Told my daughter it’s against the law to play April Fool’s Day pranks on parents so everyone back me up on this
Nirvana, according to most Buddhists I’ve spoken to, is quite literally the best alternative rock band to have ever existed.
All of my tattoos mean something. For example, the Chumbawamba lyrics on my rib cage mean I don’t drink tequila anymore.
My high school aptitude test offered me one career option: dictionary editor
With all the typos in my tweets, I bet that test feels so stupid right now
I’m boring. I just trick people into thinking I’m interesting by always being angry.
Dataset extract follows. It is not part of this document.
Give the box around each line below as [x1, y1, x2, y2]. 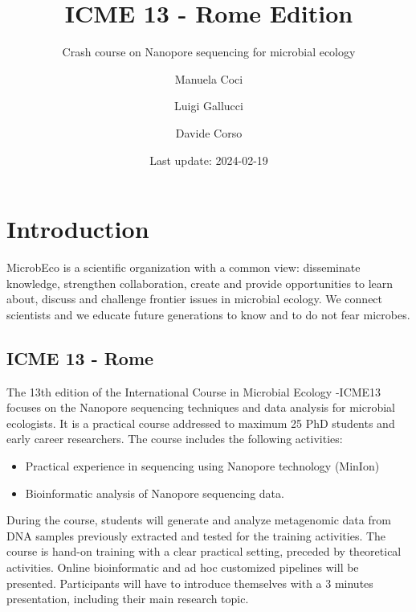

me: *kicking stirrups* go on now git
gynecologist: stop that
(Bedtime)
Me: You know you can ask me anything, buddy- it’s what I’m here for.
8: Do shrimps have necks? Like, could I chop a shrimp in the neck if I had to?
Me: …. Just go to sleep.
If Donald Trump becomes president, we could finally out-crazy North Korea.
I like doormats that say ‘Welcome’ but they don’t go far enough. I want a trail of doormats saying ‘Welcome’, ‘How was your journey?’, ‘Can I take your coat?’, ‘How’s the family?’, ‘Well, it’s getting late’ and ‘Thanks for coming’. Automate the whole process of entertaining.